Write the Cook Method
Declaring a New Operator
In order that your SOP can be found by Houdini, it must be added to
the existing operators. This is done through the newSopOperator(...)
method. This function simply creates a new OP_Operator type and adds
it to the incoming operator table. Let's look at an example as we
go through and describe the different parts of the operator.
void
newSopOperator(OP_OperatorTable *table)
{
table->addOperator(
new OP_Operator("star", // Internal name
"Star", // UI name
SOP_Star::myConstructor, // SOP constructor
SOP_Star::myTemplateList, // Parameters
0, // Min # of inputs
0, // Max # of inputs
SOP_Star::myVariables, // Local variables
OP_FLAG_GENERATOR) // generator/source
);
}
The OP_Operator has eight parts.
1. The Internal Name
This is used as the initial name of the SOP when it is first created.

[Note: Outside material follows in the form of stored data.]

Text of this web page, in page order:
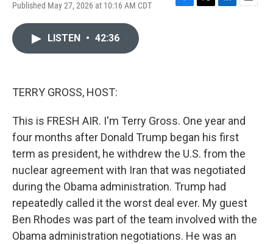
Published May 27, 2026 at 10:16 AM CDT
F
T
L
E
LISTEN • 42:36
TERRY GROSS, HOST:
This is FRESH AIR. I'm Terry Gross. One year and
four months after Donald Trump began his first
term as president, he withdrew the U.S. from the
nuclear agreement with Iran that was negotiated
during the Obama administration. Trump had
repeatedly called it the worst deal ever. My guest
Ben Rhodes was part of the team involved with the
Obama administration negotiations. He was an
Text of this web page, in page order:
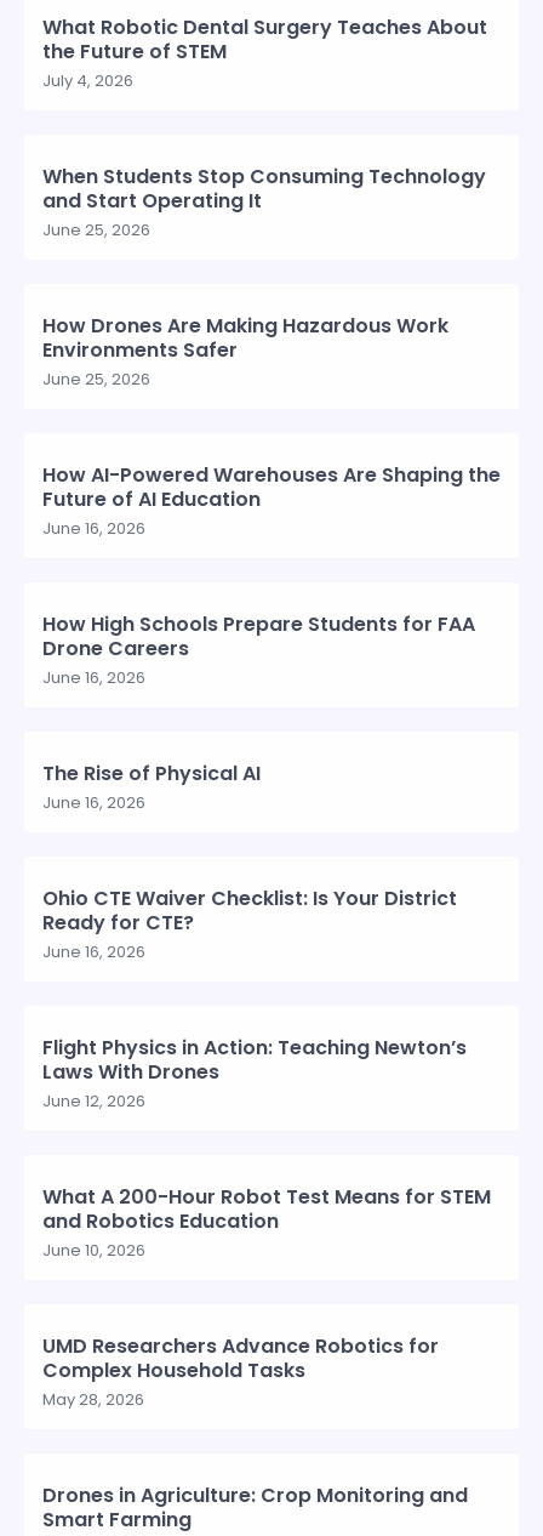
What Robotic Dental Surgery Teaches About
the Future of STEM
July 4, 2026
When Students Stop Consuming Technology
and Start Operating It
June 25, 2026
How Drones Are Making Hazardous Work
Environments Safer
June 25, 2026
How AI-Powered Warehouses Are Shaping the
Future of AI Education
June 16, 2026
How High Schools Prepare Students for FAA
Drone Careers
June 16, 2026
The Rise of Physical AI
June 16, 2026
Ohio CTE Waiver Checklist: Is Your District
Ready for CTE?
June 16, 2026
Flight Physics in Action: Teaching Newton’s
Laws With Drones
June 12, 2026
What A 200-Hour Robot Test Means for STEM
and Robotics Education
June 10, 2026
UMD Researchers Advance Robotics for
Complex Household Tasks
May 28, 2026
Drones in Agriculture: Crop Monitoring and
Smart Farming
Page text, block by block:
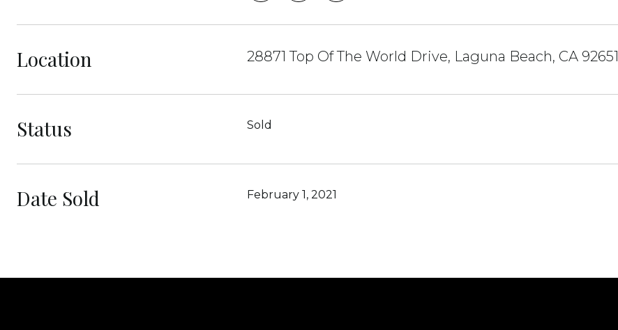
Location 28871 Top Of The World Drive, Laguna Beach, CA 92651
Status Sold
Date Sold February 1, 2021
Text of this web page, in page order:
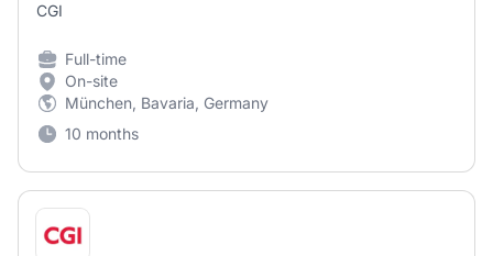
CGI
Full-time
On-site
München, Bavaria, Germany
10 months
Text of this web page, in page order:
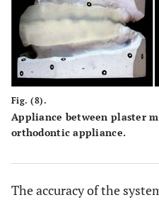
Fig. (8).
Appliance between plaster
orthodontic appliance.
The accuracy of the
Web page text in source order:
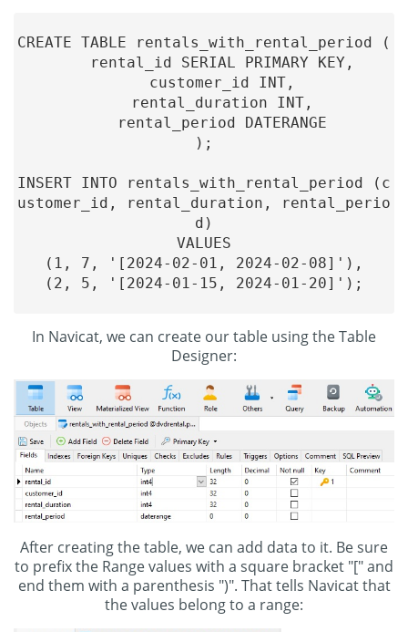
CREATE TABLE rentals_with_rental_period (
);
INSERT INTO rentals_with_rental_period (c
ustomer_id, rental_duration, rental_perio
d)
VALUES
(1, 7, '[2024-02-01, 2024-02-08]'),
(2, 5, '[2024-01-15, 2024-01-20]');
In Navicat, we can create our table using the Table
Designer:
After creating the table, we can add data to it. Be sure
to prefix the Range values with a square bracket "[" and
end them with a parenthesis ")". That tells Navicat that
the values belong to a range:
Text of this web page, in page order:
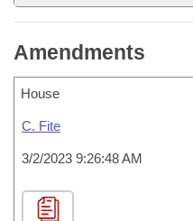
Amendments
House
C. Fite
3/2/2023 9:26:48 AM

i.e. the first star SOP we add will be named star1.
2. UI name
This will be the label of the SOP in the parameter dialog. It has no use
internally.
3. SOP Constructor
The method to construct the SOP.
4. Parameters
This is the list of the parameters used in the SOP.
5. Min # of Inputs
The minimum number of inputs for the SOP. If it is a generator there
are usually no inputs coming in. (However, there are cases like the box
and add SOPs where it is desirable to have inputs.) If it is a filter
type then this entry will be at least one.
6. Max # of Inputs
The maximum number of sources allowed for the SOP. This specifies how
many possible inputs the SOP can have at one time. i.e. the merge SOP
allows for 9999 total inputs.
7. Local Variables
This is a list of local variables that are used within the SOP. i.e.

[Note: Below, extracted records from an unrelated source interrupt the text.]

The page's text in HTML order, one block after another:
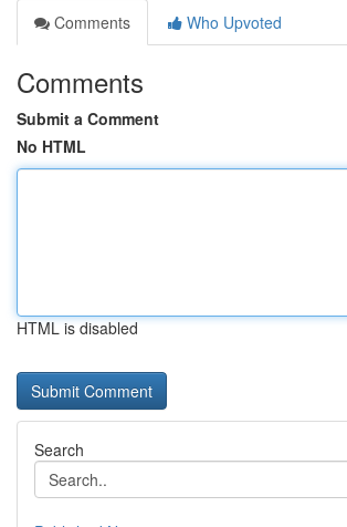
Comments
Who Upvoted
Comments
Submit a Comment
No HTML
HTML is disabled
Search
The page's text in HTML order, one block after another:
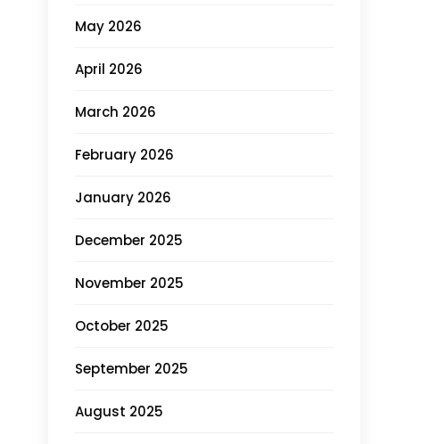
May 2026
April 2026
March 2026
February 2026
January 2026
December 2025
November 2025
October 2025
September 2025
August 2025
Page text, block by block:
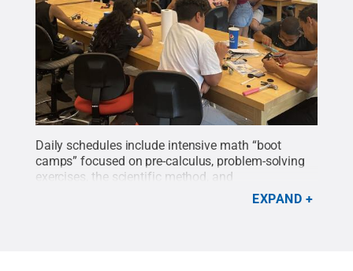
Daily schedules include intensive math “boot
camps” focused on pre-calculus, problem-solving
exercises, the scientific method, and
All RightsEXPAND
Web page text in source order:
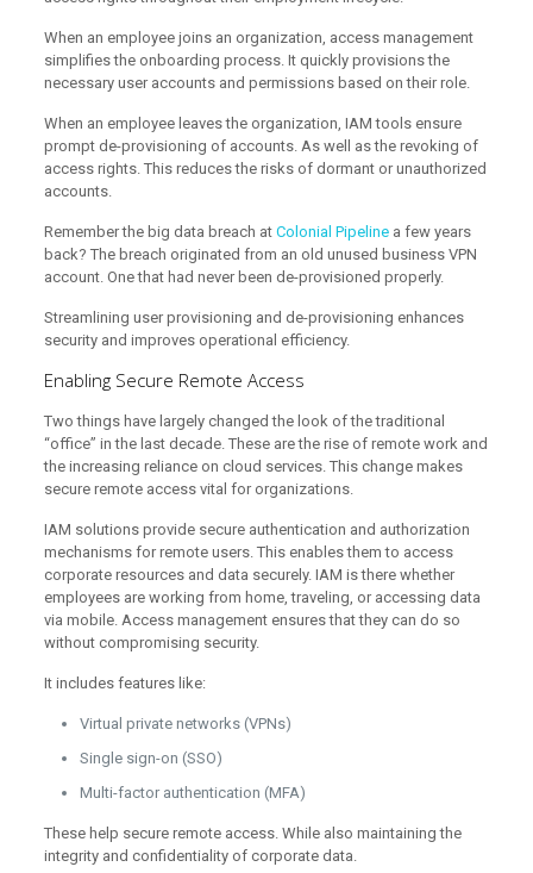
When an employee joins an organization, access management
simplifies the onboarding process. It quickly provisions the
necessary user accounts and permissions based on their role.
When an employee leaves the organization, IAM tools ensure
prompt de-provisioning of accounts. As well as the revoking of
access rights. This reduces the risks of dormant or unauthorized
accounts.
Remember the big data breach at Colonial Pipelinea few years
back? The breach originated from an old unused business VPN
account. One that had never been de-provisioned properly.
Streamlining user provisioning and de-provisioning enhances
security and improves operational efficiency.
Enabling Secure Remote Access
Two things have largely changed the look of the traditional
“office” in the last decade. These are the rise of remote work and
the increasing reliance on cloud services. This change makes
secure remote access vital for organizations.
IAM solutions provide secure authentication and authorization
mechanisms for remote users. This enables them to access
corporate resources and data securely. IAM is there whether
employees are working from home, traveling, or accessing data
via mobile. Access management ensures that they can do so
without compromising security.
It includes features like:
Virtual private networks (VPNs)
Single sign-on (SSO)
Multi-factor authentication (MFA)
These help secure remote access. While also maintaining the
integrity and confidentiality of corporate data.
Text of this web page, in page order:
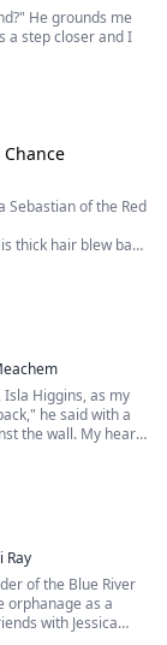
He grounds me
a step closer and I
black because
Chance
Sebastian of the Red
thick hair blew back
Pack, accept your
meant for you and
Higgins, as my
he said with a
the wall. My heart
through me.
Ray
of the Blue River
orphanage as a
with Jessica
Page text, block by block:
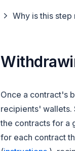
Why is this step
Once a contract's
recipients' wallets.
the contracts for a
for each contract
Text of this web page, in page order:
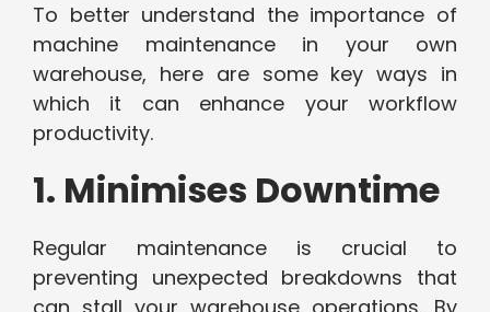
To better understand the importance of
machine maintenance in your own
warehouse, here are some key ways in
which it can enhance your workflow
productivity.
1. Minimises Downtime
Regular maintenance is crucial to
preventing unexpected breakdowns that
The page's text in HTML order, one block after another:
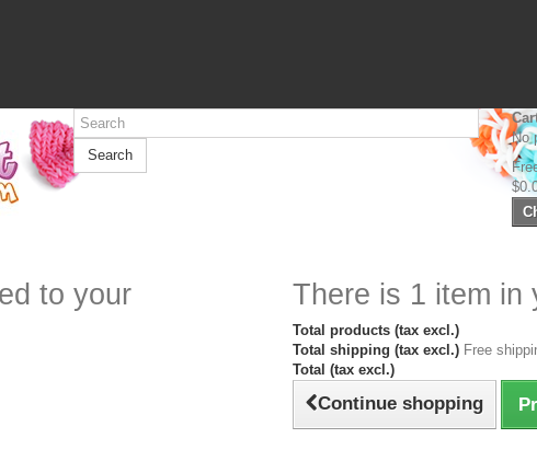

you may want to declare $PT, or $NPT for the point number and the
total number of points in the SOP. If you have no local variables then
enter a 0 here.
8. Generator/Source Flag
If the SOP is to be a generator SOP (i.e. generates geometry) then
this flag must be set to OP_FLAG_GENERATOR. If you wish it to be a filter
then nothing needs to be entered as it is the default.
Defining the Parameters
Parameters are defined through a parameter list. You should read
Using Parameters for a complete
description of parameters before looking at the following example.
static PRM_Name divisionName("divs", "Star Divisions");
static PRM_Name negativeName("nradius", "Negative Radius");
static PRM_Default fiveDefault(5); // Default to 5 divisions
PRM_Template
SOP_Star::myTemplateList[] = {
PRM_Template(PRM_INT_J, 1, &divisionName, &fiveDefault),
PRM_Template(PRM_TOGGLE, 1, &negativeName),
PRM_Template(PRM_XYZ_J, 3, &PRMcenterName),
PRM_Template(PRM_ORD, 1, &PRMorientName, 0, &PRMplaneMenu),
PRM_Template()
};
This will produce four parameters. The first parameter is an integer value
with an animatable parameter (_J). Its name internally is divs. This
is specified by the first part of the divisionName. divs will also
be the name of the channel that is created. The UI name is Star Divisions
given be the second field of the divisionName. The default entry is
specified by the fourth entry which is 5.
The next parameter is a toggle field named nradius.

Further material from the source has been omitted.